Il faut sauver l’Université Laurentienne

«Ce ne sont pas les responsables de la direction qui en paient le prix quand la comptabilité universitaire déraille, mais toujours le personnel administratif (en très grande majorité des femmes), le corps enseignant, le corps étudiant et la communauté où rayonne l’université», croient les auteurs.
 
Photo: TDixon16 Wikipedia

«Ce ne sont pas les responsables de la direction qui en paient le prix quand la comptabilité universitaire déraille, mais toujours le personnel administratif (en très grande majorité des femmes), le corps enseignant, le corps étudiant et la communauté où rayonne l’université», croient les auteurs.

 

Lettre à Mélanie Joly, députée et ministre fédérale du Développement économique et des Langues officielles.

C’est à titre de professeures et professeurs du Département de science politique de l’Université du Québec à Montréal (UQAM) que nous vous interpellons au sujet de la situation catastrophique qui frappe présentement l’Université Laurentienne, à Sudbury, en Ontario, où 69 programmes ont soudainement été abolis, dont 28 en français.

Au début de février, la direction a placé l’Université sous la protection de la Loi sur les arrangements avec les créanciers des compagnies (loi sur la faillite).
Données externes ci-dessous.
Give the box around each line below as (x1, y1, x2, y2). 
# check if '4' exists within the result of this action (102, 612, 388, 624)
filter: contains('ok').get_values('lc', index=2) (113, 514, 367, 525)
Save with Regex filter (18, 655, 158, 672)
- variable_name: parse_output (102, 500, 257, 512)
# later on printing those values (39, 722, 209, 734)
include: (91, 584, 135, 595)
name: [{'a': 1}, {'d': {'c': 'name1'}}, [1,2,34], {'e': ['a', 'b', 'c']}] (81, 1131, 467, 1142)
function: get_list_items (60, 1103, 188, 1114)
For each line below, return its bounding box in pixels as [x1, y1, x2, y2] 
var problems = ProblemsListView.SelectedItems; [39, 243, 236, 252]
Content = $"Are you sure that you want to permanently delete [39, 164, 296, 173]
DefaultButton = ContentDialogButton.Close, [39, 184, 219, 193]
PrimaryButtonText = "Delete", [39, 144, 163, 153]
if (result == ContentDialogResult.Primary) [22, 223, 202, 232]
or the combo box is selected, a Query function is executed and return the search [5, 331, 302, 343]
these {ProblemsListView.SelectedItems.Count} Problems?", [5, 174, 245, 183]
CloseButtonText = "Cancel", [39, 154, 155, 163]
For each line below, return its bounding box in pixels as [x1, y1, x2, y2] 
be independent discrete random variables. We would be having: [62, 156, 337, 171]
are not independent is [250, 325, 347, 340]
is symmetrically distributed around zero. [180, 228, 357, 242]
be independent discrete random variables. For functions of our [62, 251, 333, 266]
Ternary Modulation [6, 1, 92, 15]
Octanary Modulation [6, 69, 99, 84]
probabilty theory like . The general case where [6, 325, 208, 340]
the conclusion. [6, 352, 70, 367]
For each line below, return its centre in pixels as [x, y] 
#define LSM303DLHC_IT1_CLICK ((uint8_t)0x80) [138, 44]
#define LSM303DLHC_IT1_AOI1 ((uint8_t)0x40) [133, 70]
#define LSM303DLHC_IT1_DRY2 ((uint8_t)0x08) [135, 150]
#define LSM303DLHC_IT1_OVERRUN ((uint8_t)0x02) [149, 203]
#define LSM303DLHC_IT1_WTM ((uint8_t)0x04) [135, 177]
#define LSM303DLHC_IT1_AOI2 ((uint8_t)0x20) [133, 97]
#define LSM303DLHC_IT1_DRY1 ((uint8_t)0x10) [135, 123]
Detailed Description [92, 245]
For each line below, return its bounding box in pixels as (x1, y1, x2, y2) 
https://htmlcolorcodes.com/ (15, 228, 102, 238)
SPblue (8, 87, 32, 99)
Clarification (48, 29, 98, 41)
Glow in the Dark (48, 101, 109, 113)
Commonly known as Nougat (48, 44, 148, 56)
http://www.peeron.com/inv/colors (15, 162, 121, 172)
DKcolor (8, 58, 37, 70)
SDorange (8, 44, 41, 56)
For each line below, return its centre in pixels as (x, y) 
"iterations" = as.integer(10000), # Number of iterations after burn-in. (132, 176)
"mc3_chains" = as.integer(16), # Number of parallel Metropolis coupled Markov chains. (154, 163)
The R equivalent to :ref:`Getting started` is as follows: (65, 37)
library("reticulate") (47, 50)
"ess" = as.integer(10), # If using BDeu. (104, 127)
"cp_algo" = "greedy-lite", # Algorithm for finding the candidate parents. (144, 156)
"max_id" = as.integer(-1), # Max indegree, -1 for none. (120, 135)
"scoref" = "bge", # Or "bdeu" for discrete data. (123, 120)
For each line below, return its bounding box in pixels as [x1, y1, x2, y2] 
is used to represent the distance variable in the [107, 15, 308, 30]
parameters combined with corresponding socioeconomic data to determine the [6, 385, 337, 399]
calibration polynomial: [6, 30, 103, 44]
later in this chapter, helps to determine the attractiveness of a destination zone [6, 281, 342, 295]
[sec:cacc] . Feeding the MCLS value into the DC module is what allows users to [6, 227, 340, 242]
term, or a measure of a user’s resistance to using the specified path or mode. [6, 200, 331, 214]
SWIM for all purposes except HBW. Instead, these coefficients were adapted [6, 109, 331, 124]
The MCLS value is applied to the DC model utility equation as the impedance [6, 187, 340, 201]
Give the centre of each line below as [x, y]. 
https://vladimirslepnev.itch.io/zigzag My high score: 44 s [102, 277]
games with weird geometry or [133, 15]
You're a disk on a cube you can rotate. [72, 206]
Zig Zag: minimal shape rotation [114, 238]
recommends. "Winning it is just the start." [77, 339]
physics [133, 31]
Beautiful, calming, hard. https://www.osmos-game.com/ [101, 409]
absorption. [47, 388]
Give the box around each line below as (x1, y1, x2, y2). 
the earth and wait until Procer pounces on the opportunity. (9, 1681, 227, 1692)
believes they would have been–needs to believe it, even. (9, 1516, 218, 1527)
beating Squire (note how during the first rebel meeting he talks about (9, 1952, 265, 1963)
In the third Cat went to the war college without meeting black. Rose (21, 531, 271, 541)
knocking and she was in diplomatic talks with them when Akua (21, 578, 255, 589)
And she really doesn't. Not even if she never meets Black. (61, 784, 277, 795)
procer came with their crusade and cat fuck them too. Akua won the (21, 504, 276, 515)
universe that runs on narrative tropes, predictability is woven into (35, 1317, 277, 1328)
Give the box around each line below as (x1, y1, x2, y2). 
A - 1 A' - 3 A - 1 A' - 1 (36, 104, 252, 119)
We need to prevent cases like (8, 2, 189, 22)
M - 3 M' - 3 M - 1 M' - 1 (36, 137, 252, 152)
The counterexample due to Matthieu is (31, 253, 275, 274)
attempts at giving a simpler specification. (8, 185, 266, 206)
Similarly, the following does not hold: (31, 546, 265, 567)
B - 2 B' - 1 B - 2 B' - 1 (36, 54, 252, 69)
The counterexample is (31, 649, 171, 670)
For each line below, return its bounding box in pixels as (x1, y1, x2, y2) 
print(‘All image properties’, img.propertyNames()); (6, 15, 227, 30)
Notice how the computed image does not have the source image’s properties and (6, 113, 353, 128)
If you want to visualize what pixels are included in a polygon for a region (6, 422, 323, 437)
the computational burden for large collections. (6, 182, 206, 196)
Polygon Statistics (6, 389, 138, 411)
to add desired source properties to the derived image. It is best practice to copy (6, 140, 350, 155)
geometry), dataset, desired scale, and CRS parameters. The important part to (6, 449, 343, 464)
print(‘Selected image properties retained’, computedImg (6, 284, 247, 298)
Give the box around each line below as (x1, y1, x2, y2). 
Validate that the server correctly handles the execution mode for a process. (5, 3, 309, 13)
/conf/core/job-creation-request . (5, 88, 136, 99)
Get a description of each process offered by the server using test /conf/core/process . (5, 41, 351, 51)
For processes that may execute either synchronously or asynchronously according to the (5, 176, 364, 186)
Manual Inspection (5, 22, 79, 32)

Cela suspend de fait les protections syndicales et a permis de licencier une centaine de nos collègues, dont la plupart avaient leur permanence, qui n’auront droit à aucune indemnité de départ. C’est cette manœuvre qui a permis la fermeture de départements et de programmes entiers, dont celui de science politique. Cette catastrophe affectera non seulement nos collègues, dont nous sommes solidaires, mais également, et peut-être même plus durement, des agentes administratives, des chargés de cours et des générations d’étudiants.

Même si l’éducation demeure une compétence provinciale, vous avez vous-même exprimé vos préoccupations envers les problèmes de l’Université Laurentienne. Vous serez d’accord avec nous sur l’importance de l’enseignement en français à tous les niveaux pour le maintien et la vitalité des communautés francophones minoritaires, dont les situations sociale, économique et culturelle sont souvent très fragiles. D’ailleurs, le gouvernement fédéral verse déjà des millions de dollars à l’Université Laurentienne pour l’enseignement en français.

Enseignant nous-mêmes dans un établissement universitaire dont la mission d’origine comprenait l’accessibilité aux études supérieures des classes populaires francophones, nous nous sentons d’autant plus solidaires de la communauté de l’Université Laurentienne présentement sous le choc. Enseignant nous-mêmes dans un établissement appartenant au réseau provincial des Universités du Québec, nous connaissons l’importance des universités dans le développement social, économique et culturel des communautés éloignées des grands centres urbains, et encore plus quand ces communautés sont minoritaires. Enseignant en sciences sociales, nous connaissons la soif d’apprendre de nos étudiantes et de nos étudiants, y compris dans des disciplines qui ne semblent peut-être pas si « rentables » du point de vue de la logique comptable qui privilégie le béton aux dépens des humains.

À l’Université Laurentienne, le recteur justifie son choix par sa volonté « d’harmoniser davantage ses ressources financières » déstabilisées par l’aventurisme immobilier de ses prédécesseurs. Or, ce ne sont pas les responsables de la direction qui en paient le prix quand la comptabilité universitaire déraille, mais toujours le personnel administratif (en très grande majorité des femmes), le corps enseignant, le corps étudiant et la communauté où rayonne l’université. Le cas de la Laurentienne est encore plus tragique, quand on sait son importance et son influence si positive pour la communauté francophone du nord de l’Ontario.

Nous savons que le gouvernement fédéral a la possibilité d’intervenir en situation d’urgence, si seulement il en a la volonté et le courage. C’est une responsabilité politique qui vous incombe, en tant que ministre fédérale du Développement économique et des Langues officielles. Il est temps de sauver l’Université Laurentienne.

*Signataires : Jean-Pierre Beaud, Maude Benoit, Carole Clavier, Anne-Marie D’Aoust, Charles-Philippe David, Christian Deblock, Francis Dupuis-Déri, Julian Durazo-Herrmann, Alain-G. Gagnon, Frédérick Gagnon, Anne-Marie Gingras, Isabelle Gusse, Allison Harell, Nicolas Houde, Maya Jegen, Xavier Lafrance, Romain Lecler, Ting-Sheng Lin, Issiaka Mandé, Justin Massie, Paul May, Nora Nagels, Dan O’Meara, Geneviève Pagé, Caroline Patsias, Jean-Guy Prévost, Michèle Rioux, Vincent Romani.